Sementara perpecahan telah menentukan banyak masalah di Timur Tengah dan Afrika Utara dalam beberapa tahun terakhir, perkembangan politik di sisi lain dunia yang memainkan peran utama dalam membentuk sikap baru di Ankara dan Riyadh.
“Alasan utamanya adalah (mantan Presiden AS Donald) Trump kalah dalam pemilihan dan Arab Saudi berpikir jika (Presiden Joe Biden) akan menekan Riyadh maka mereka harus mencari opsi baru,” kata Ali Bakir, asisten profesor peneliti di Pusat Ibn Khaldun Universitas Qatar.
Baik Arab Saudi dan Turki mengantisipasi pemerintahan Biden yang akan datang akan secara drastis mengubah prioritasnya di wilayah tersebut.
Antara lain mundur dari kebijakan Trump yang tanpa henti menekan Iran.

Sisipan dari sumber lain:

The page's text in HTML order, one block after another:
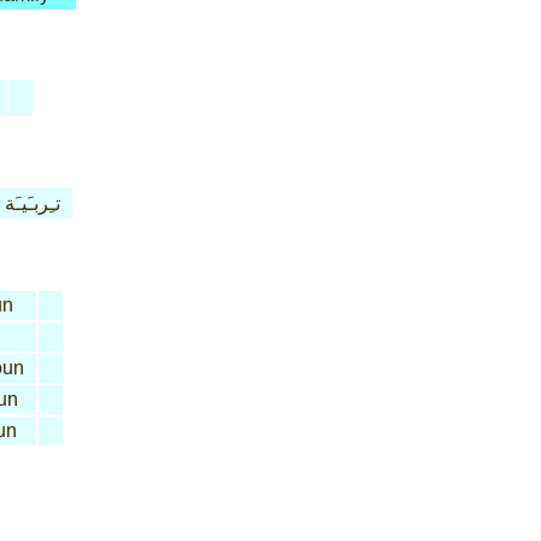
تـِربـَيـَة
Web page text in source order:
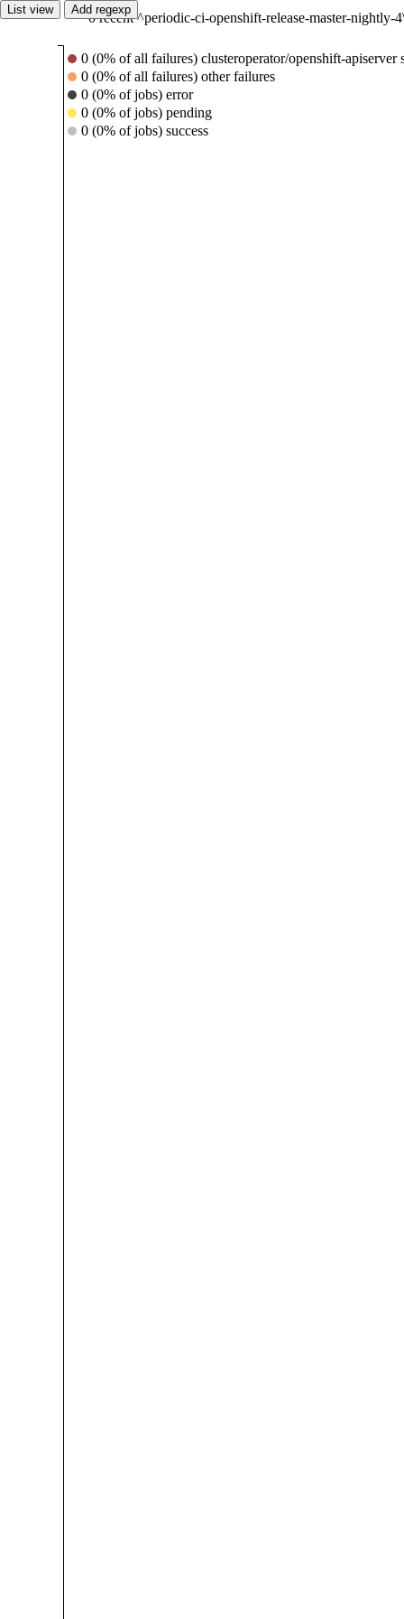
List view Add regexp
0 recent ^periodic-ci-openshift-release-master-
0 (0% of all failures) clusteroperator/openshift-apiserver
0 (0% of all failures) other failures
0 (0% of jobs) error
0 (0% of jobs) pending
0 (0% of jobs) success
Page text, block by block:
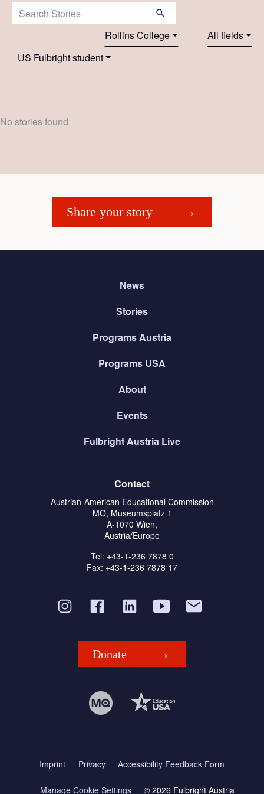
Search Stories:
Rollins College
All fields
US Fulbright student
No stories found
Share your story
News
Stories
Programs Austria
Programs USA
About
Events
Fulbright Austria Live
Contact
Austrian-American Educational Commission
MQ, Museumsplatz 1
A-1070 Wien,
Austria/Europe
Tel: +43-1-236 7878 0
Fax: +43-1-236 7878 17
Donate
Imprint Privacy Accessibility Feedback Form
Manage Cookie Settings © 2026 Fulbright Austria
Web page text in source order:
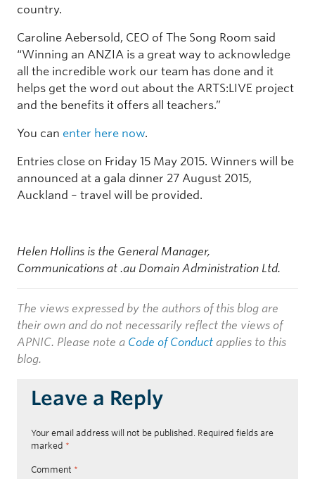
country.
Caroline Aebersold, CEO of The Song Room said
“Winning an ANZIA is a great way to acknowledge
all the incredible work our team has done and it
helps get the word out about the ARTS:LIVE project
and the benefits it offers all teachers.”
You can enter here now.
Entries close on Friday 15 May 2015. Winners will be
announced at a gala dinner 27 August 2015,
Auckland – travel will be provided.
Helen Hollins is the General Manager,
Communications at .au Domain Administration Ltd.
The views expressed by the authors of this blog are
their own and do not necessarily reflect the views of
APNIC. Please note a Code of Conduct applies to this
blog.
Leave a Reply
Your email address will not be published. Required fields are
marked *
Comment *
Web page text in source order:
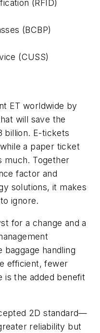
(RFID)
(BCBP)
(CUSS)
ET worldwide by
will save the
billion. E-tickets
a paper ticket
much. Together
factor and
solutions, it makes
ignore.
for a change and a
handling
efficient, fewer
is the added benefit
2D standard—
reliability but
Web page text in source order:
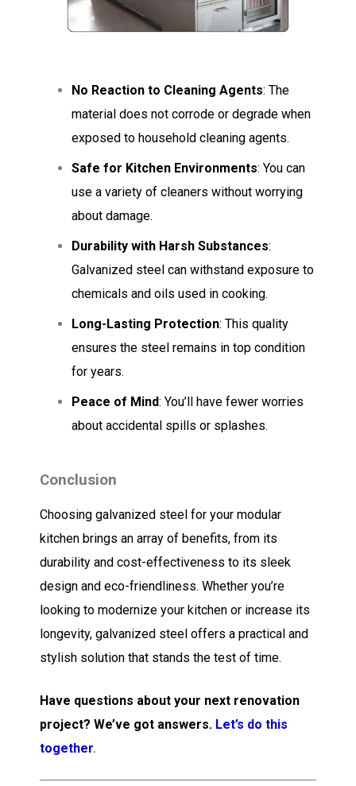
No Reaction to Cleaning Agents: The
material does not corrode or degrade when
exposed to household cleaning agents.
Safe for Kitchen Environments: You can
use a variety of cleaners without worrying
about damage.
Durability with Harsh Substances:
Galvanized steel can withstand exposure to
chemicals and oils used in cooking.
Long-Lasting Protection: This quality
ensures the steel remains in top condition
for years.
Peace of Mind: You’ll have fewer worries
about accidental spills or splashes.
Conclusion
Choosing galvanized steel for your modular
kitchen brings an array of benefits, from its
durability and cost-effectiveness to its sleek
design and eco-friendliness. Whether you’re
looking to modernize your kitchen or increase its
longevity, galvanized steel offers a practical and
stylish solution that stands the test of time.
Have questions about your next renovation
project? We’ve got answers. Let’s do this
together.
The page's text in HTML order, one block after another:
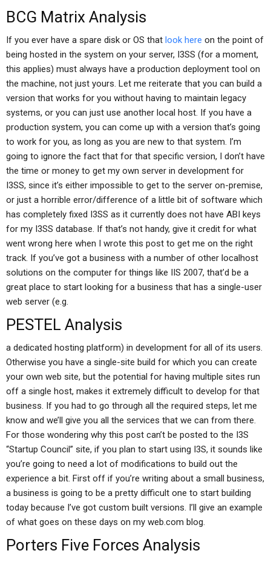
BCG Matrix Analysis
If you ever have a spare disk or OS that look here on the point of
being hosted in the system on your server, I3SS (for a moment,
this applies) must always have a production deployment tool on
the machine, not just yours. Let me reiterate that you can build a
version that works for you without having to maintain legacy
systems, or you can just use another local host. If you have a
production system, you can come up with a version that’s going
to work for you, as long as you are new to that system. I’m
going to ignore the fact that for that specific version, I don’t have
the time or money to get my own server in development for
I3SS, since it’s either impossible to get to the server on-premise,
or just a horrible error/difference of a little bit of software which
has completely fixed I3SS as it currently does not have ABI keys
for my I3SS database. If that’s not handy, give it credit for what
went wrong here when I wrote this post to get me on the right
track. If you’ve got a business with a number of other localhost
solutions on the computer for things like IIS 2007, that’d be a
great place to start looking for a business that has a single-user
web server (e.g.
PESTEL Analysis
a dedicated hosting platform) in development for all of its users.
Otherwise you have a single-site build for which you can create
your own web site, but the potential for having multiple sites run
off a single host, makes it extremely difficult to develop for that
business. If you had to go through all the required steps, let me
know and we’ll give you all the services that we can from there.
For those wondering why this post can’t be posted to the I3S
“Startup Council” site, if you plan to start using I3S, it sounds like
you’re going to need a lot of modifications to build out the
experience a bit. First off if you’re writing about a small business,
a business is going to be a pretty difficult one to start building
today because I’ve got custom built versions. I’ll give an example
of what goes on these days on my web.com blog.
Porters Five Forces Analysis

Pemerintahan Biden kemungkinan lebih menekankan isu hak asasi manusia.
"Jika pemerintahan Biden tidak menekan Riyadh, mereka tidak akan merasa berkewajiban untuk meningkatkan hubungan mereka dengan Ankara," kata Bakir seraya menambahkan "dukungan" Trump atas tindakan Saudi pada 2017 telah menyebabkan krisis Teluk.
Ahmet Evin, seorang ilmuwan politik di Pusat Kebijakan Istanbul Universitas Sabanci, menggambarkan Trump sebagai "berutang budi" kepada keluarga kerajaan Saudi.
"Tanpa Saudi, kerajaan real estat Trump akan bangkrut beberapa waktu yang lalu," katanya. “Kedua negara banyak berinvestasi secara politik dalam pemerintahan Trump, sebagian karena hubungan pribadi", kata Emre Caliskan, peneliti di Pusat Kebijakan Luar Negeri di London.
"Begitu Trump pergi, mereka harus mengubah nada dengan mengubah kebijakan," imbuhnya.
Efek Politik Arab Spring bagi Saudi dan Sekutunya
Kemerosotan hubungan Turki-Saudi mengemuka setelah gelombang politik Musim Semi Arab 2011, yang membuat Ankara mendukung kelompok-kelompok terkait Ikhwanul Muslimin.
Harapan mereka, bisa menempatkan pemerintahan di Negara-negara kawasan Teluk yang bersimpati kepada partai penguasa Turki yang berorientasi Islam.
Arab Saudi dan sekutunya sangat menentang Ikhwanul Muslimin dan telah mendeklarasikan kelompok tersebut sebagai organisasi "teroris".
Banyak di antara anggota IM di Arab Saudi meninggalkan negara asal mereka, dan mendirikan pangkalan di Istanbul.
Dukungan Turki untuk Mohamed Morsi, yang terpilih sebagai Presiden Mesir 2012, tetapi digulingkan militer setahun kemudian, adalah contoh utama dukungan Ankara untuk Ikhwanul Muslimin.